0:15:40 William Moyers
[smiles, nods] Steve, we only have a couple minutes left—let me ask you why it's important for you to stand up and speak out the way you do, just the way you showed up last week again at the advocacy event in Atlanta. You know, you're gonna be featured in our Impact Report for Hazelden Betty Ford, you're not shy about putting your face and adding your voice to these issues beyond, you know, the Twelve Step meetings or beyond the lecture to the patients. Why is that important around smashing that stigma?

0:16:16 Steve C.
In my opinion the more people that speak up, the more people will listen, and the more people might recognize their problem as well. As I did. Just today I had coffee, again a business transaction, this morning at Starbucks. And the situation was such that I let them know that I had to be home by 12:30 because I was doing a podcast for Hazelden Betty Ford. And was able to share with the lady who probably needs some insight that I was sober and was going to do a podcast. [Moyers chuckles] I told her I'd never really seen a podcast much less making one. And of all things it was on alcohol.

0:17:20 William Moyers
Man you're good at it!

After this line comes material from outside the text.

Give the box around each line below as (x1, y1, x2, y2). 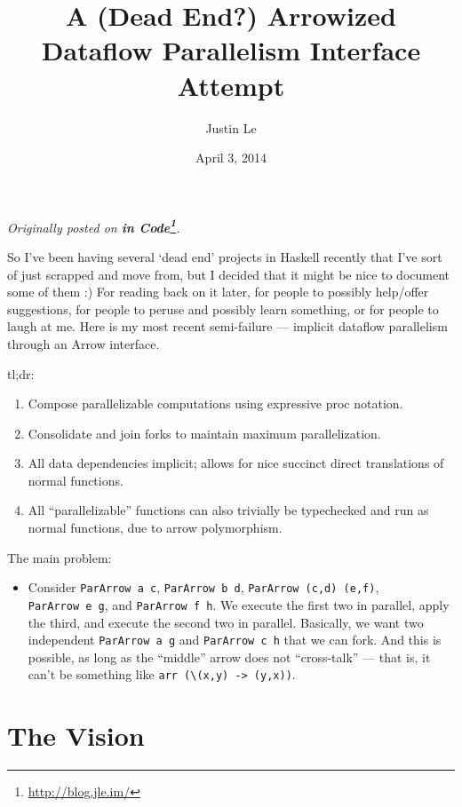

I must say I've interviewed a lot of people over the years of doing this podcast and you're good. [grins]

0:17:30 Steve C.
Well thank you. Thank you very much.

0:17:32 William Moyers
Before we go though, we've gotta go in just a minute but what's your message of hope for somebody who's listening and doesn't have any hope?

0:17:45 Steve C.
I don't know when it came to me but alcoholism is so much like The Wizard of Oz. You see I was Dorothy and I was caught up in this hurricane and I was taken away from my home to Kansas and I landed in an unknown place. And somebody keeps saying, ‘Follow the Yellow Brick Road.' And the Yellow Brick Road is the way back home, the way back to normalcy, the way back to peace. And I, through sobriety, have found the Yellow Brick Road took me back. And so I'm trying to take on the action of showing others the way back down the Yellow Brick Road.

0:18:44 William Moyers
Steve Chandoin, we are so grateful that you have followed that road and brought us back home to the reality that treatment works, recovery is possible, it happens, and that giving back is the greatest that we have. Steve Chandoin, joining us today from Atlanta, Georgia—thank you, Steve!

0:19:05 Steve C.
Thank you so much for having me.

0:19:07 William Moyers
And thanks to all of you for being with us on this podcast, Let's Talk. We hope that you will find hope and help and healing in this conversation today and in all the conversations we have on this Let's Talk podcast. And we hope to see you again soon. Take good care.